This article on Betfair Betting by Paul Segar and brought to you by Pureform covers one of the most popular horse racing websites: Betfair and looks at how it differs from other more traditional establishments.

10+ Major Betfair Betting Differences

 

Introduction
1. Market Percent
2. Betfair Commissions
3. Betfair Bookie or Punter Options
4. Betfair Mode of Market
5. Betfair Selection Assist
6. Betfair markets to simplify form study
7. Betfair for Re-Assessment
8. Trading with Betfair
9. Last Minute Decision Making
10. Betfair In-Running
11. Place Betting
12. A versus B
13. Other Novelty Wagers
Recommended Reading

Introduction

Betfair and betting exchanges are the newest and in some ways the most exciting way of gambling on horse racing, harness racing, greyhound racing and other sports. This article gives you a baker's dozen, that's right, 13 ways Betfair differs from more traditional gambling houses.

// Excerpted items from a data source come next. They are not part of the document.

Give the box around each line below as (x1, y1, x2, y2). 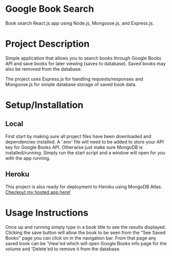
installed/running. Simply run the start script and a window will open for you (5, 149, 166, 155)
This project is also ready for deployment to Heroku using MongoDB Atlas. (5, 183, 163, 190)
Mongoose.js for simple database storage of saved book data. (5, 81, 137, 87)
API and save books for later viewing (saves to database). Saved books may (5, 60, 166, 67)
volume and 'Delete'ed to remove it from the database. (5, 246, 121, 252)
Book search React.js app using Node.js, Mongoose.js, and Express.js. (5, 20, 155, 26)
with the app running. (5, 155, 50, 161)
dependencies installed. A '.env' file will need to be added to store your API (5, 139, 164, 145)

So what are the fundamental differences between a TAB, bookmaker and a Betfair market? The next few paragraphs outline these differences with the obvious ones considered first.

1. Market Percent

First off, the TAB or reasonable bookmaker market adds to somewhere around 115% to 120%. A good Betfair market will sum closer to parity, or 100% (the same applies for place markets, 360% or thereabouts for TAB/bookie, approaching 300% for an active Betfair place market). So, difference number one is tighter pricing which most people are fully aware. This percentage difference between the various markets can be a real bonus especially for longer priced runners. Markets and percentages will be revisited in another article.

2. Betfair Commissions

The second difference is Betfair takes its percentage or commission only from profit gained on an event, obviously after it has run. I haven’t visited England for some time but previously, the VAT or Value Added Tax when concerned with punting was either added to the initial wager, or paid on the winning amount. At that time the VAT was 10% and so most people paid the VAT, like with the Betfair commission, on the winning amount (if any). No point adding an extra 10% (or higher as it is today) onto the stake for an end result of losses. Betfair follows the same approach but only on the net profit on any particular race. So if you support one horse to win and lay another for the same amount and have a net zero result, then no commission will be paid.

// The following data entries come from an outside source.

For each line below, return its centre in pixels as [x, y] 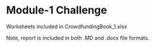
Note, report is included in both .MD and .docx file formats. [78, 38]
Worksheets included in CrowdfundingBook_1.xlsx [67, 26]
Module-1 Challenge [57, 10]

Currently in Australia, the base take of over 6% is not far short of the old ‘don’t forget the10%’ rule.

3. Betfair Bookmaker or Punter Options

The third difference is the ability to wager for or against any particular runner or combination thereof. Again, most people that have used Betfair are already aware of this difference and this is of course one of the major benefits of using Betfair – you can either play punter, bookie or a combination of both. Versatility with a capital B (for Betfair).

4. Betfair Mode of Market

A forth and less publicized difference is the mode of market.

A TAB market consists of money already invested. TAB market prices are produced simply on the amounts wagered on each runner (minus the TAB commission). So in other words a historical market. A bookmaker will vary the prices somewhat based on their opinion, on course information, etc but for most runners will have final odds similar to the TAB with perhaps their opinion adding / subtracting to those price estimations. In most cases the prices approaching race start time are based on money already held to produce a ‘book’. This approach represents a traditional punting model.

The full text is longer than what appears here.